START LISTED ENTRIES
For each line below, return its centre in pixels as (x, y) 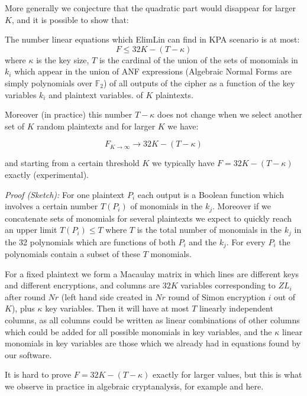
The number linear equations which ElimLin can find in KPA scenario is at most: (152, 39)
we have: (183, 126)
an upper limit (31, 230)
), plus (23, 308)
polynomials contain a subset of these (72, 254)
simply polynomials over (49, 82)
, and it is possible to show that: (70, 19)
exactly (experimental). (47, 174)
END LISTED ENTRIES
WORK INSTRUCTIONS => A faithful copy of all the entries is required, pictures excluded.

SOLUTION TO THIS EXERCISE =>
For each line below, return its centre in pixels as (x, y) 
The number linear equations which ElimLin can find in KPA scenario is at most: (152, 39)
we have: (183, 126)
an upper limit (31, 230)
), plus (23, 308)
polynomials contain a subset of these (72, 254)
simply polynomials over (49, 82)
, and it is possible to show that: (70, 19)
exactly (experimental). (47, 174)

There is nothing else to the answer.